=== Input material ===
:::::

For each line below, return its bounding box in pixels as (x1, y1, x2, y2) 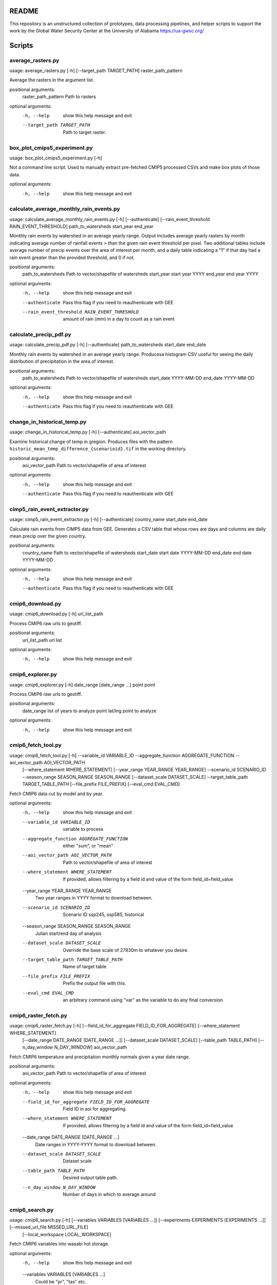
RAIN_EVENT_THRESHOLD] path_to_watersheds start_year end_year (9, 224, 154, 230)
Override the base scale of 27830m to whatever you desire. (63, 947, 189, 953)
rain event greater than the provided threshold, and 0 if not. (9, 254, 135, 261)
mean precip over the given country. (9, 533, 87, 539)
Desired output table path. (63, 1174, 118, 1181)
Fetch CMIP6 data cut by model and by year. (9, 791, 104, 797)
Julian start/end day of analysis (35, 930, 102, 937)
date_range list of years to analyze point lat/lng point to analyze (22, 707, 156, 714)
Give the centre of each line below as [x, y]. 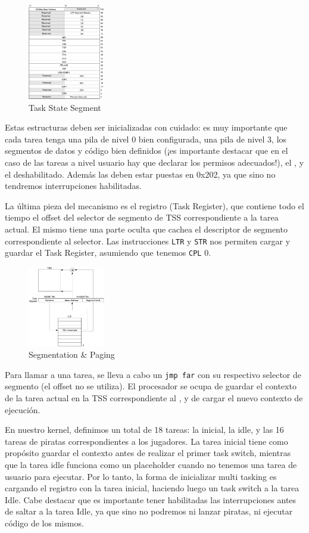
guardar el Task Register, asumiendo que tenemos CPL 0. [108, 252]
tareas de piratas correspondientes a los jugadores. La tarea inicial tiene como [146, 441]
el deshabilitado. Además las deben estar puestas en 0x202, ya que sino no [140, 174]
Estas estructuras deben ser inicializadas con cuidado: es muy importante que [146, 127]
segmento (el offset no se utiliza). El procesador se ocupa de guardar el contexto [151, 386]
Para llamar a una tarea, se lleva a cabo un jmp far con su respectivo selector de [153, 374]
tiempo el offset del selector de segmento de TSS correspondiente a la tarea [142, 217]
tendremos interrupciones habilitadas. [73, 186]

:::::

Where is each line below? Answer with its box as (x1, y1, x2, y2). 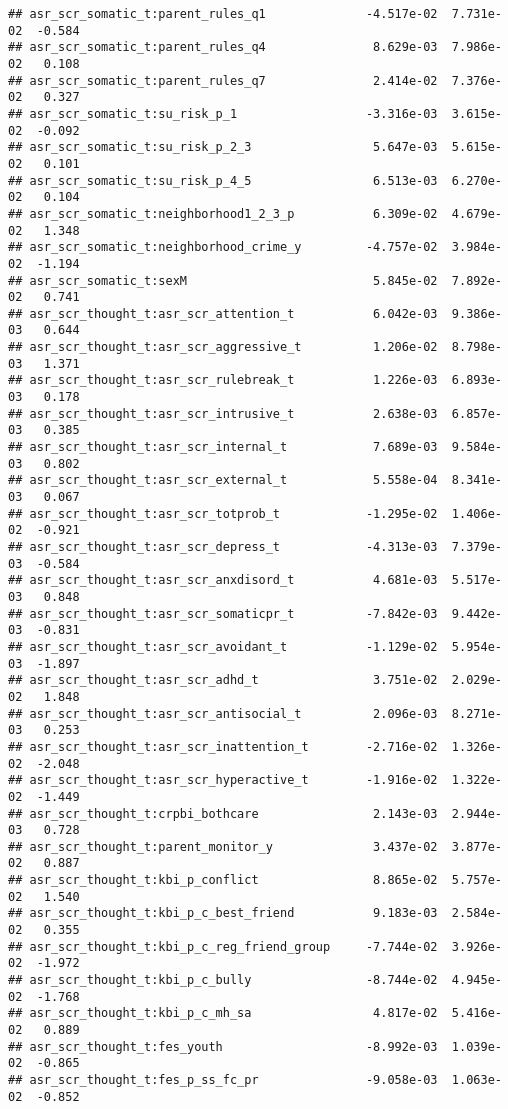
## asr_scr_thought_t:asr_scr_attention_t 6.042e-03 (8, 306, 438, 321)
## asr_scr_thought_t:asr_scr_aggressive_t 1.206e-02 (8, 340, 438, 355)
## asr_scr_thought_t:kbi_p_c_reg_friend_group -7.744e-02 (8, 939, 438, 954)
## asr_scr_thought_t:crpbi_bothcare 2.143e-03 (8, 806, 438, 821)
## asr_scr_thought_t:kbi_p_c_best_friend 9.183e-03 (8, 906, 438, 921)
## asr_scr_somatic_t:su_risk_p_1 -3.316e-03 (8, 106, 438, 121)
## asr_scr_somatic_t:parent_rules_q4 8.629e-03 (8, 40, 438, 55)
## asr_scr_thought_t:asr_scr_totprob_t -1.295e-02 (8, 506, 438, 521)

:::::

=== Task objective ===
Examine the records and report how many lines contain the string "tarea". Only the number should be given.

=== Solution to the exercise ===
3